Confidence in the police: variation across groups classified as visible minorities.

AuthorSprott, Jane B.
PositionCanada

Introduction

The importance of public confidence in the police is clear. Confidence in the police is important in and of itself but is also seen as being important in enabling the police to get the cooperation of the public. As recently noted,

The legitimacy of the police in the eyes of the public is considered one of the most important goals of policing in democratic countries ... and has been found to be associated with numerous cooperative behaviours such as obeying the law, consenting to police decisions, providing information and collaborating with the police more generally. (Jonathan-Zamir and Weisburd 2013: 4)

There is a growing literature in the United States exploring the levels of confidence that various racial or cultural groups have in the police (see, e.g., Huq, Tyler, and Schulhofer 2011; or Tyler 2003, for a review).

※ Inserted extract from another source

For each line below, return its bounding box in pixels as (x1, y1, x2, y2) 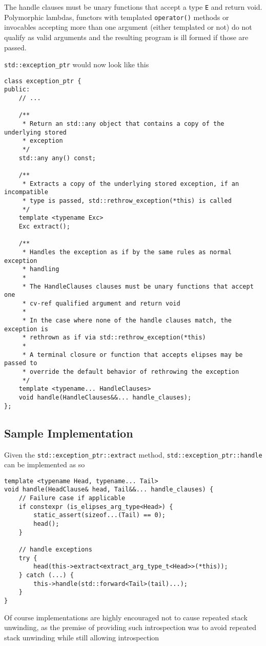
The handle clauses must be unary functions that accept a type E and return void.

Within the Canadian context, research tends to explore differences in views through the lens of visible minorities as a group, compared to non-visible minorities (O'Connor 2008; Cao 2011; Sprott and Doob 2009). For example, an article in this journal (Cao 2011), based on an analysis of the public use dataset of the 18th Statistics Canada General Social Survey on victimization collected in 2004 (Statistics Canada 2005), concludes that "race structures citizen views of the police: visible minority and non-visible minority members [of the public] differ significantly in their opinions about local police" (14).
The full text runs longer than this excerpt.